START DATASET RECORDS

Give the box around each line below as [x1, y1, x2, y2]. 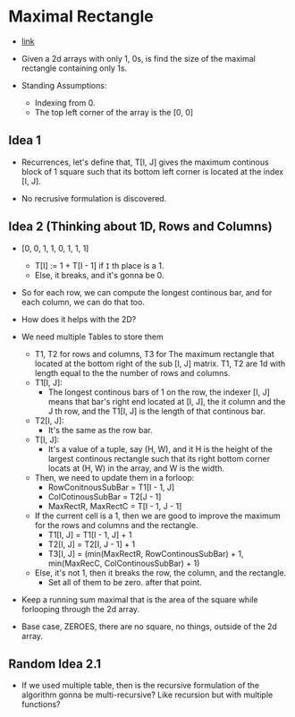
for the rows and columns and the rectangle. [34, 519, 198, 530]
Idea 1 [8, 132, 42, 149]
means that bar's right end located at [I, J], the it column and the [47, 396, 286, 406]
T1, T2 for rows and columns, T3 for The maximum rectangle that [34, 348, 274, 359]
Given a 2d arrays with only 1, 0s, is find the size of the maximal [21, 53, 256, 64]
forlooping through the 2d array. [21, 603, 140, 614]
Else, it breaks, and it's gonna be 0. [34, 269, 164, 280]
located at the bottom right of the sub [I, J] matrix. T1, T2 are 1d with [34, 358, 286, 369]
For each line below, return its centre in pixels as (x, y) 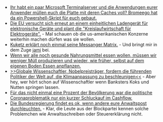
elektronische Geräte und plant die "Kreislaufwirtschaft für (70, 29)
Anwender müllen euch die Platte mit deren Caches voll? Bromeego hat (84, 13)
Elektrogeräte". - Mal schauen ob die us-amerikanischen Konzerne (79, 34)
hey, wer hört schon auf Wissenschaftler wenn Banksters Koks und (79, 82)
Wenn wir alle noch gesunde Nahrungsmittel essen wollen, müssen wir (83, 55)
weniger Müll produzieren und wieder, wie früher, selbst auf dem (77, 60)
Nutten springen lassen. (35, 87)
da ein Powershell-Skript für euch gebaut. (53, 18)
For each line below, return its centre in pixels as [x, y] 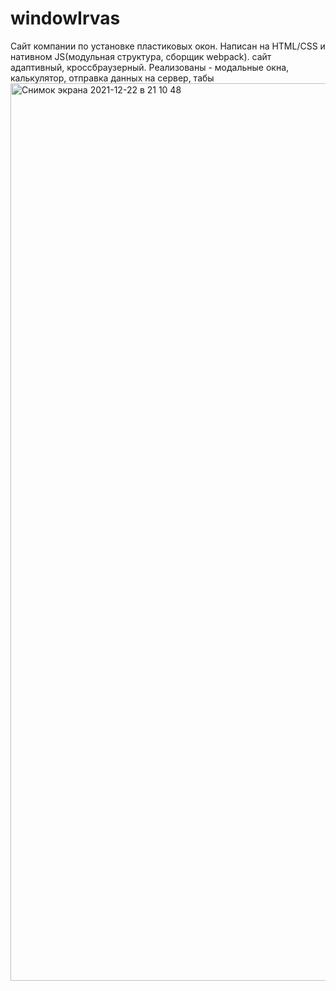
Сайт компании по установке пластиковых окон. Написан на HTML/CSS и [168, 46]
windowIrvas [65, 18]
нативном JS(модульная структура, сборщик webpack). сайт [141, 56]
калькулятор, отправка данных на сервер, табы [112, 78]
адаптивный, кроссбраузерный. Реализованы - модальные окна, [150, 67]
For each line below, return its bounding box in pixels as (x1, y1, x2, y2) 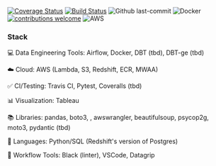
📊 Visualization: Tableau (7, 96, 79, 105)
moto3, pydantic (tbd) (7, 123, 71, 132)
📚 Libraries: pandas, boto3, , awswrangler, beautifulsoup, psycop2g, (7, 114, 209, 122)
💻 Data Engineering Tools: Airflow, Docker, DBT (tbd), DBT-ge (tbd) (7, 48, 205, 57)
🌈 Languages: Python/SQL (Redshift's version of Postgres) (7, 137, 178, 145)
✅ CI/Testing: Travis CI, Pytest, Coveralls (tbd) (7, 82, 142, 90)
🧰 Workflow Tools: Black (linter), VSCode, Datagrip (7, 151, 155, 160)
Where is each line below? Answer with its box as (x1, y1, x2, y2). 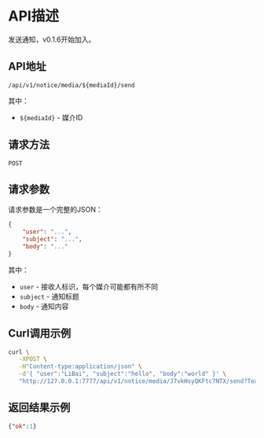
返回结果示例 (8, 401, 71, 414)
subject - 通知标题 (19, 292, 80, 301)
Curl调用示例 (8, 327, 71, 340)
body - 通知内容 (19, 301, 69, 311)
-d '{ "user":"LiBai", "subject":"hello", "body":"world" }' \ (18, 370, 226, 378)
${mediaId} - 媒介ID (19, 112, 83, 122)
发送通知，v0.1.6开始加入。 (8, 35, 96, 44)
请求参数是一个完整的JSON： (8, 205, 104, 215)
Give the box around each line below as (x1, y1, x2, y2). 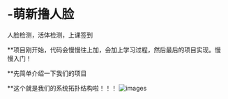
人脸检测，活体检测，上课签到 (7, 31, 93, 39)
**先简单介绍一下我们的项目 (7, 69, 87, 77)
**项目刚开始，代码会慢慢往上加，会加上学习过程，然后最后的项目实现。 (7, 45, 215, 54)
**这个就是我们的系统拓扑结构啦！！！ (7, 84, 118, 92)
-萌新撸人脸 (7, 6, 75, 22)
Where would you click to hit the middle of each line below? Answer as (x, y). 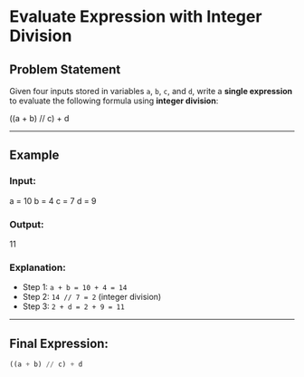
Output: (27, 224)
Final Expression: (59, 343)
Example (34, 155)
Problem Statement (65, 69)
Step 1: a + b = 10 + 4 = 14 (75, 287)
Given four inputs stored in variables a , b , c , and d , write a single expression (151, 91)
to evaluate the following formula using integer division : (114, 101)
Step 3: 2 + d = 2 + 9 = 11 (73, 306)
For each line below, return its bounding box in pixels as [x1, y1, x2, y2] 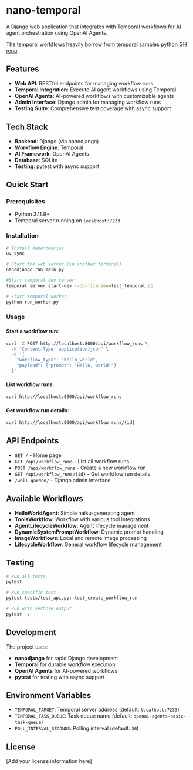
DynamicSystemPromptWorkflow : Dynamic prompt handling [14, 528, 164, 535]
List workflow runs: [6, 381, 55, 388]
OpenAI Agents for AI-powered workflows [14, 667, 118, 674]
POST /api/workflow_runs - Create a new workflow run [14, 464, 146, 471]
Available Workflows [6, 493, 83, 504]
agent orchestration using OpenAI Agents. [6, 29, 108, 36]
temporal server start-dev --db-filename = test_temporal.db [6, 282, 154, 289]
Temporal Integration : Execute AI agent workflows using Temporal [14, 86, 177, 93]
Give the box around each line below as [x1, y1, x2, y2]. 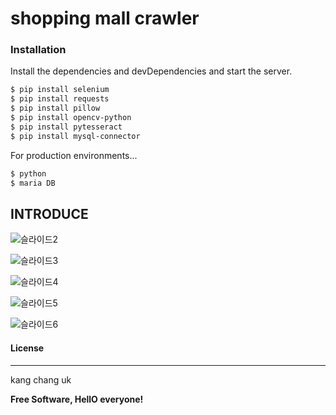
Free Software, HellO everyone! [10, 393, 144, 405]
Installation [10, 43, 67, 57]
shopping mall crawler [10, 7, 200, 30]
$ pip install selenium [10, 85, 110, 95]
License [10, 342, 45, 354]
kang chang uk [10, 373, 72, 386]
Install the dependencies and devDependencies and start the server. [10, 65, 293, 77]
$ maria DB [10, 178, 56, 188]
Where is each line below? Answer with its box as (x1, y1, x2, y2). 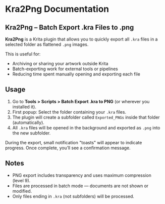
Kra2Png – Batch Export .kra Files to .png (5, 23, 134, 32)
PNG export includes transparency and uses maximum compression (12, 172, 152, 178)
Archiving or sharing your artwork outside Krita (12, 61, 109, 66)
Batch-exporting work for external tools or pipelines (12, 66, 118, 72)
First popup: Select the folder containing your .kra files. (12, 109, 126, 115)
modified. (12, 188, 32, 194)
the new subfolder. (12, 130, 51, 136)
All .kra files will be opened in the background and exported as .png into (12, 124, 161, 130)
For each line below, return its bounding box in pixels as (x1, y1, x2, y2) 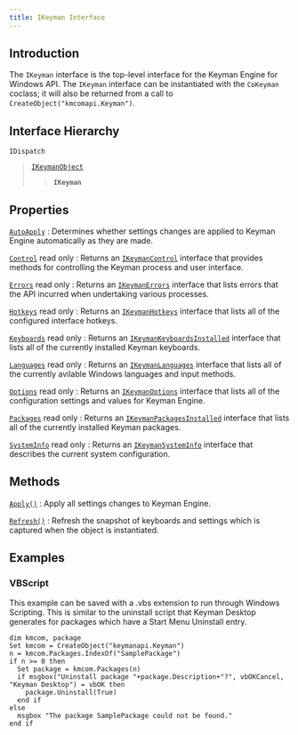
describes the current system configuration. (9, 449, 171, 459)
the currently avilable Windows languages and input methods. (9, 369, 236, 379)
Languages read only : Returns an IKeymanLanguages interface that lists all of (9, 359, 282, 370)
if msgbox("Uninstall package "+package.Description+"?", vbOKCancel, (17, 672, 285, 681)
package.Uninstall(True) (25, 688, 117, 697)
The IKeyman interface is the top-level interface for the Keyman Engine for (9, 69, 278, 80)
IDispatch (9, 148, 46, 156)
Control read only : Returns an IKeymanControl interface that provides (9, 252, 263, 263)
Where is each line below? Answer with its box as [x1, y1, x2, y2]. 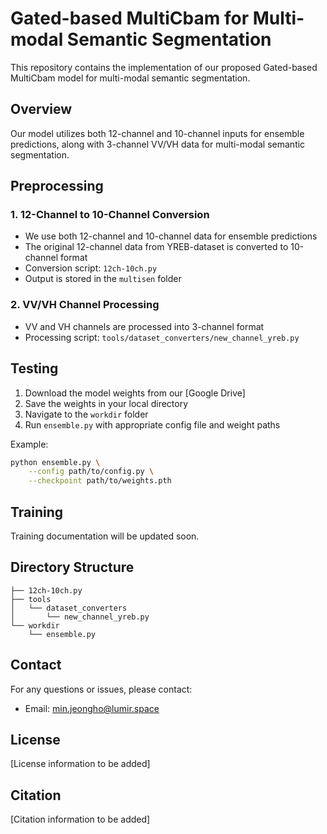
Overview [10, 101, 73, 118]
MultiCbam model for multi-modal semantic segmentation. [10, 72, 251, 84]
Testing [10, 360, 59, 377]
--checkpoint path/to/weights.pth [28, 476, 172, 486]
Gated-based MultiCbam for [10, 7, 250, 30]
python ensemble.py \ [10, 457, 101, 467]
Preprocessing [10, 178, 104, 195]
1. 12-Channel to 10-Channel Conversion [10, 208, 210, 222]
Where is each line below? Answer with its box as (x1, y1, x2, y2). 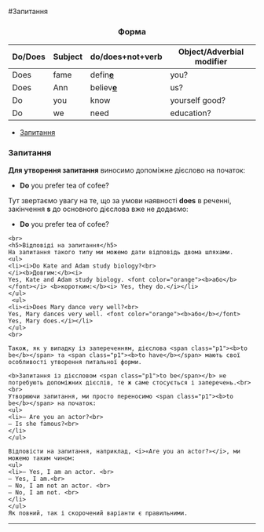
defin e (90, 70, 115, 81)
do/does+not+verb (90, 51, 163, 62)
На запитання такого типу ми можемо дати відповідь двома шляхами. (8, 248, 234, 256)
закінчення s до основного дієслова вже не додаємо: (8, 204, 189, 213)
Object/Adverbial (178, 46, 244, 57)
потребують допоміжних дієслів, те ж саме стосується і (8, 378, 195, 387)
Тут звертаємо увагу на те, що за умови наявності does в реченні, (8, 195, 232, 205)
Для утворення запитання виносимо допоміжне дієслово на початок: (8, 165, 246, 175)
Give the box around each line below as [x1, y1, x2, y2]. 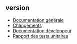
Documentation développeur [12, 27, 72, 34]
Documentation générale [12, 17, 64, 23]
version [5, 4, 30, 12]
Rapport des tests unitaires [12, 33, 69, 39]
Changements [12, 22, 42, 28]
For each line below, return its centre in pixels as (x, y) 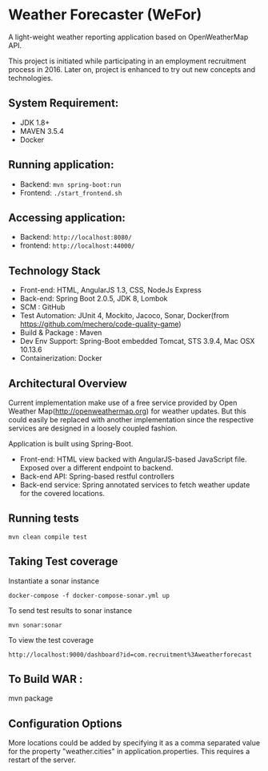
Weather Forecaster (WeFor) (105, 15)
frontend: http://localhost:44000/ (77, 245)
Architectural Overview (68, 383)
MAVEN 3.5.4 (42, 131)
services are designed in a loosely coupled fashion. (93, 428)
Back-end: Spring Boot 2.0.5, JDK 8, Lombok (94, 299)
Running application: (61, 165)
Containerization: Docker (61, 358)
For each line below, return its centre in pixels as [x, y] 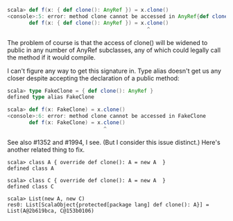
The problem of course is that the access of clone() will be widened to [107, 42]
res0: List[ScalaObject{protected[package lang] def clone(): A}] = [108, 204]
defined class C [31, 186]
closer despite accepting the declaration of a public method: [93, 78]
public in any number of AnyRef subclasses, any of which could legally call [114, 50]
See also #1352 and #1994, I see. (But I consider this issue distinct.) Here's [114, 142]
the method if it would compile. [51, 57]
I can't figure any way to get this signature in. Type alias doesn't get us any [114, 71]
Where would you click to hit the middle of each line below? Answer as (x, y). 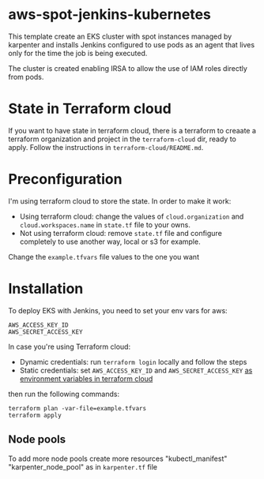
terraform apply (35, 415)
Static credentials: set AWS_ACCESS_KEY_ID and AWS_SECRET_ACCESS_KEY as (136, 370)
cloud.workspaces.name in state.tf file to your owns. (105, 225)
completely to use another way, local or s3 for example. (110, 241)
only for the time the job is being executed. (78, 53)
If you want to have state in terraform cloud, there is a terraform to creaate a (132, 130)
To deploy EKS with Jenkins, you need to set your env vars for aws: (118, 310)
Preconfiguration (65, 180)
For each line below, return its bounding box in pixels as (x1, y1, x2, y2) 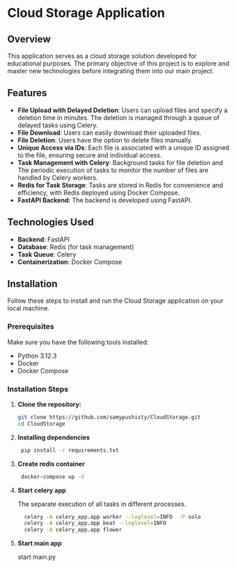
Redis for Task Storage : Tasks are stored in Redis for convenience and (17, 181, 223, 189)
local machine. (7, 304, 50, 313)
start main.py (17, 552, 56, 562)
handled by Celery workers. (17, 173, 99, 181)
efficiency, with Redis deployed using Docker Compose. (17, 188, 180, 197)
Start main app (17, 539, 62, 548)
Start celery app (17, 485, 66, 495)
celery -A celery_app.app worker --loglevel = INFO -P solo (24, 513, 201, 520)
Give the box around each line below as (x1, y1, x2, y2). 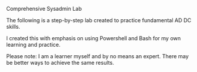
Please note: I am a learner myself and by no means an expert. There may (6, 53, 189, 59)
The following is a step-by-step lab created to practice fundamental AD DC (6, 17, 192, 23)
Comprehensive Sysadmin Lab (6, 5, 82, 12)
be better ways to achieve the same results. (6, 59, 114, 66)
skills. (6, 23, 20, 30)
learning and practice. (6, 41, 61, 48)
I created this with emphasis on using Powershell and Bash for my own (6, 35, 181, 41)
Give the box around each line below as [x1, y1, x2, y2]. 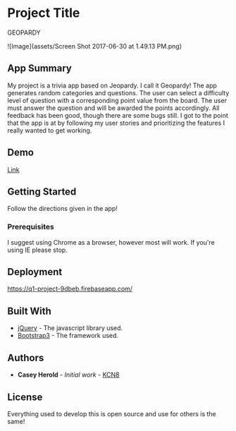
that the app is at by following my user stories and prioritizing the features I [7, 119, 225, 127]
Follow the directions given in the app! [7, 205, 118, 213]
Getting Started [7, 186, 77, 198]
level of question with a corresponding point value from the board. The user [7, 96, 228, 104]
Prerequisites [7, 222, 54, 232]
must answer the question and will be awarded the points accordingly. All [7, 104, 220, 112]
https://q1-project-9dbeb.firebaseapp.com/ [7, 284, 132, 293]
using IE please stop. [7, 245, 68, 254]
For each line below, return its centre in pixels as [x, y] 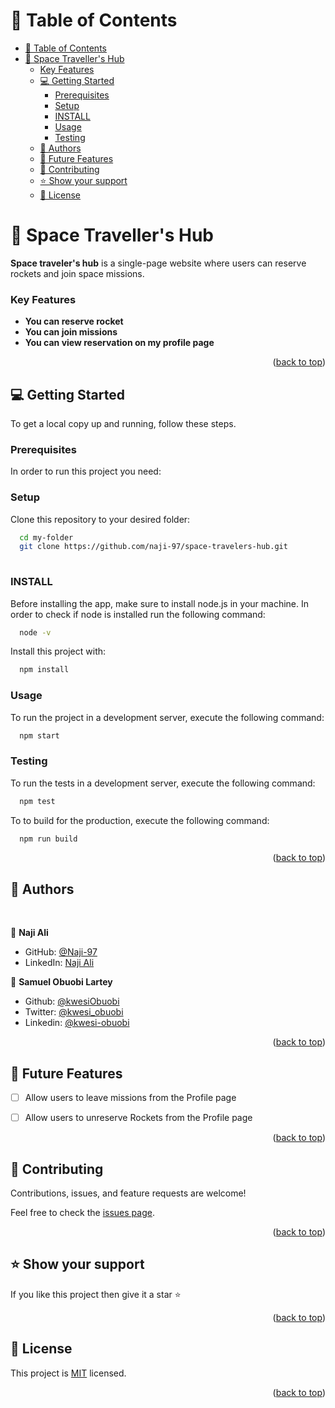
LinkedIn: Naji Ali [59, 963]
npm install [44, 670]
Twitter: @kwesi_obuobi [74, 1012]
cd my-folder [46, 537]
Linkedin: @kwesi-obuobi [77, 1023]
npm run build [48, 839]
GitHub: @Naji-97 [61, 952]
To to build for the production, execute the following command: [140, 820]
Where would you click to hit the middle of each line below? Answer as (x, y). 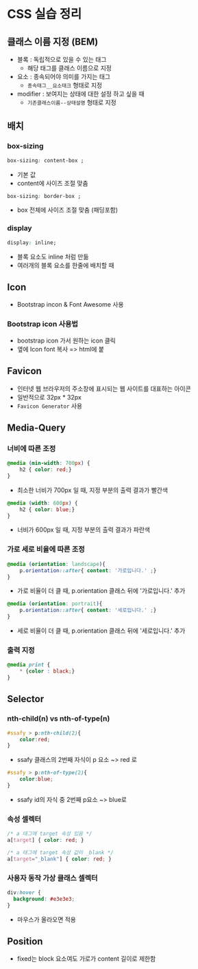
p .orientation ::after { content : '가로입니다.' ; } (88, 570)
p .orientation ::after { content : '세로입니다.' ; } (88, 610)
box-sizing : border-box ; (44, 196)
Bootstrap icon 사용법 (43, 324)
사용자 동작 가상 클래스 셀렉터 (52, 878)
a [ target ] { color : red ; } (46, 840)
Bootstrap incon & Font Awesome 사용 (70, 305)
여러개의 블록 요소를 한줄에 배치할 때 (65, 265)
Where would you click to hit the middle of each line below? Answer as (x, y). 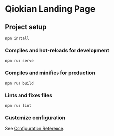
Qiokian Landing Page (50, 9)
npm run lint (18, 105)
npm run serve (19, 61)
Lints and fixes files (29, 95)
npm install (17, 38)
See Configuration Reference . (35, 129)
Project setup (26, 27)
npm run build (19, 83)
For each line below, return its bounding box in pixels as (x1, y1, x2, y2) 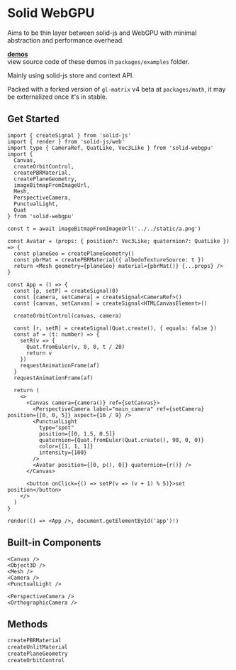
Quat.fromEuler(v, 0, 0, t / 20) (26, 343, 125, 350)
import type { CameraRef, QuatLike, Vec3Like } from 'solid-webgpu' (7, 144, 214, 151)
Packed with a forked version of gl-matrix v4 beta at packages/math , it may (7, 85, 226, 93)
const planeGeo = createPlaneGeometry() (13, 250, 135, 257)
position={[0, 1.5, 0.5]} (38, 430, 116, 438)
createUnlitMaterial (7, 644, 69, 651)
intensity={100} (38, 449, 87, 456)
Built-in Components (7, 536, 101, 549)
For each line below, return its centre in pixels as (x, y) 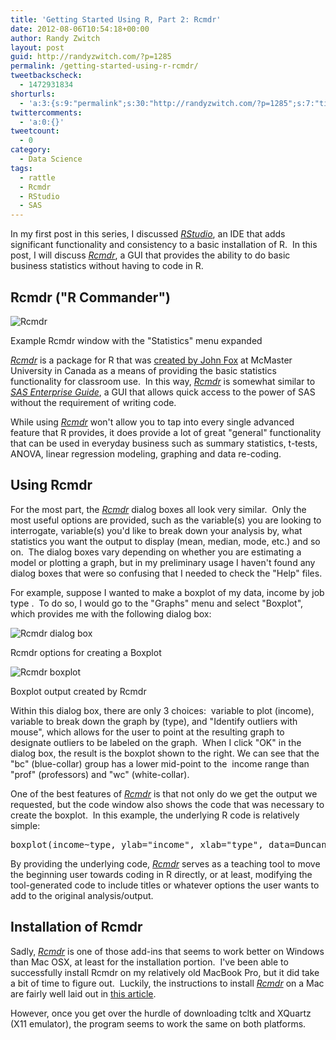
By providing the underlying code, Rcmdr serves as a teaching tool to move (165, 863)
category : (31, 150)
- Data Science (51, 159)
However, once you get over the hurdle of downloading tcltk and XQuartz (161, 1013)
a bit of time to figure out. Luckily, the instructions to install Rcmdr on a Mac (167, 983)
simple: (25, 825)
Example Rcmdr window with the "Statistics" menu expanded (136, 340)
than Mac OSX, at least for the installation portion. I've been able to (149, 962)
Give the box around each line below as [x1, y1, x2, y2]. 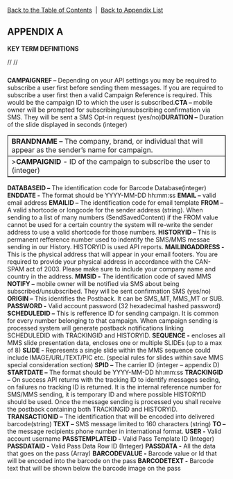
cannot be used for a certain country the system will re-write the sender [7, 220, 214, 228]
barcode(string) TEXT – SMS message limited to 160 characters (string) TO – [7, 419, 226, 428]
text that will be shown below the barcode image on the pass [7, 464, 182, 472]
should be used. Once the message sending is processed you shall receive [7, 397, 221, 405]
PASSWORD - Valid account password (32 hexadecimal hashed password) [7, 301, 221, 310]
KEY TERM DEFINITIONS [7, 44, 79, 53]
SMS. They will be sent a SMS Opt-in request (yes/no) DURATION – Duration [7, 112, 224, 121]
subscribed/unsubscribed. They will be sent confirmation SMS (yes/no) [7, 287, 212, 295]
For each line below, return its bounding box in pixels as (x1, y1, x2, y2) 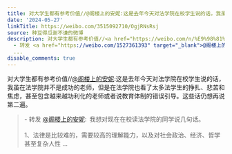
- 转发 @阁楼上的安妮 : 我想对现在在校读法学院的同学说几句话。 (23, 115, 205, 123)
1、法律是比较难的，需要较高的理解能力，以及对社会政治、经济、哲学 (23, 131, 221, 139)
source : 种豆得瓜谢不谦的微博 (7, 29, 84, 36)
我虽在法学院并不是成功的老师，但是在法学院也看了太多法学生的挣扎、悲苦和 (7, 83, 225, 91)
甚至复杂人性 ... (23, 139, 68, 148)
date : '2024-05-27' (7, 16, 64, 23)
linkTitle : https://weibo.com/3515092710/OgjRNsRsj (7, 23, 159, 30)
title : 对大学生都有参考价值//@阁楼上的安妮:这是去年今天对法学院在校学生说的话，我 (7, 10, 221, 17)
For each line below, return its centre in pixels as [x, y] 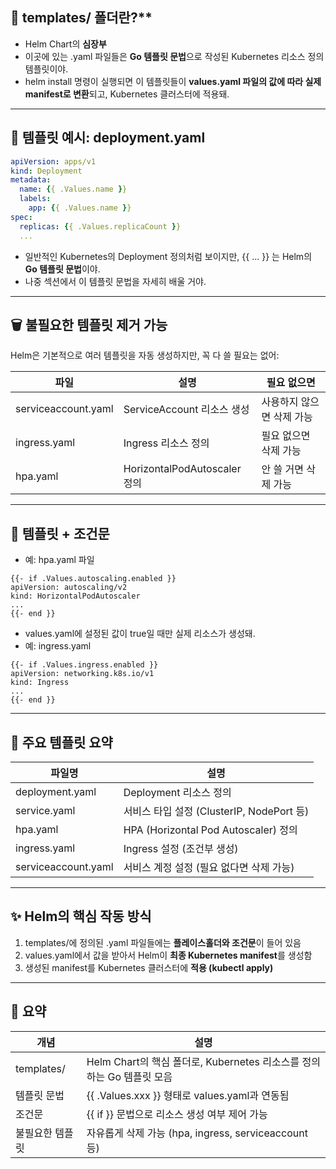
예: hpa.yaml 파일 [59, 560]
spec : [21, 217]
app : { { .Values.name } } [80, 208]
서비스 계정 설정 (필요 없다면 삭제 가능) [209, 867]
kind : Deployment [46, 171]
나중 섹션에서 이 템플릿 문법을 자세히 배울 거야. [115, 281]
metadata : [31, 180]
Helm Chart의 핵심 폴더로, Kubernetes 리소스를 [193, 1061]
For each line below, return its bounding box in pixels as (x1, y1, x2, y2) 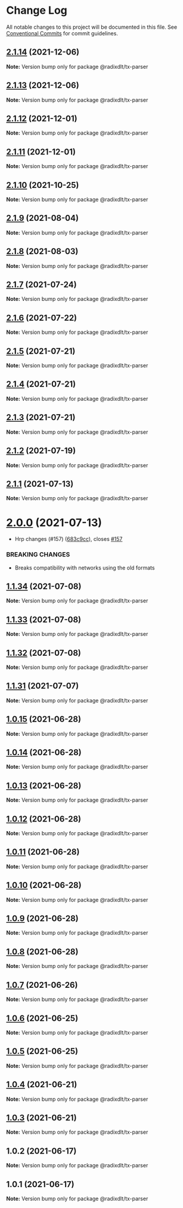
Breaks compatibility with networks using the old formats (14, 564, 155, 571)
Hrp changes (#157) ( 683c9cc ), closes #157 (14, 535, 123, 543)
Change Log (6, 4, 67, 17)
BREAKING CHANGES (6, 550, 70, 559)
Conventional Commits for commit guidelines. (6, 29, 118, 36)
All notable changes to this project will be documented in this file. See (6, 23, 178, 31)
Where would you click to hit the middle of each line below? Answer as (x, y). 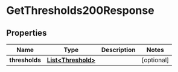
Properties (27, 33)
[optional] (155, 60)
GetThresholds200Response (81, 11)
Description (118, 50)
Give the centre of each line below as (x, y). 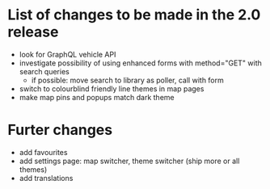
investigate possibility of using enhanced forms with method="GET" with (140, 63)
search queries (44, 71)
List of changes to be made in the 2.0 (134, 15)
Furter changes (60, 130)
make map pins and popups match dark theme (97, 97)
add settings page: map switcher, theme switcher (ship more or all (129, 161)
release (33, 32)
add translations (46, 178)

END DATASET RECORDS

= INSTRUCTIONS TO FOLLOW =
Take the records above from their first line through the line with "T1, T2 for rows" and set those lines down word for word, minus the pictures.

= ANSWER BOX =
Give the box around each line below as [x1, y1, x2, y2]. 
for the rows and columns and the rectangle. [34, 519, 198, 530]
Idea 1 [8, 132, 42, 149]
means that bar's right end located at [I, J], the it column and the [47, 396, 286, 406]
T1, T2 for rows and columns, T3 for The maximum rectangle that [34, 348, 274, 359]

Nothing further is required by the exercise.